System management processes in the system all run activities are inseparable from the process PCB operations, this job is the process of PCB as the management goal, to achieve the process scheduling status change operations.

Job description

Use the data structure struct PCB to indicate the process and record the information about the process. The process information includes the process internal identifier PID, process name pname, Process status pstatus,

Process running time ptime and process queue pointer pnext. Please design a reasonable data structure to accommodate this information. The following is an exampleCode.

 

 
# Define running0/* run */# define ready1/* ready */# define finished2/* ended */# define empty3/* PCB table idle */struct PCB {int PID; char pname [8]; int pstatus; int ptime; PCB * pnext ;};
 

 

 

Set three queues (linked list): ready queue, execution queue, and idle PCB queue.

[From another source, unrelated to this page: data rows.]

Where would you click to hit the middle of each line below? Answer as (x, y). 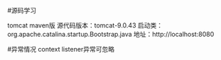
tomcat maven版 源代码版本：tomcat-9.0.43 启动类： (85, 25)
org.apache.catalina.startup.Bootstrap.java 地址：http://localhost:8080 (111, 34)
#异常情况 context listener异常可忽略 (61, 49)
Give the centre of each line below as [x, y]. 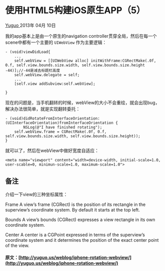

The program first creates an idle PCB queue during initialization, and then creates a process based on the number of processes entered by the user and forms a process readiness queue.

Use a linked list to represent the queue where the process is located.

Processes are executed in turn in sequence. Each process executes m time slices at a time, and m is greater than or equal to 1.

The initial ptime value in the process PCB is the time required for the process to run. The initial value can be assigned an integer randomly:

 
Ptime = ptime-m; If (ptime <= 0) execution --> complete;/* process transition from execution state to completion */
 

Until ptime is smaller than or equal to 0, it indicates that the process can be completed in the last allocated time.

Write basic management functions, including adding insert_pcb (), deleting del_pcb (), and modifying mod_pcb ().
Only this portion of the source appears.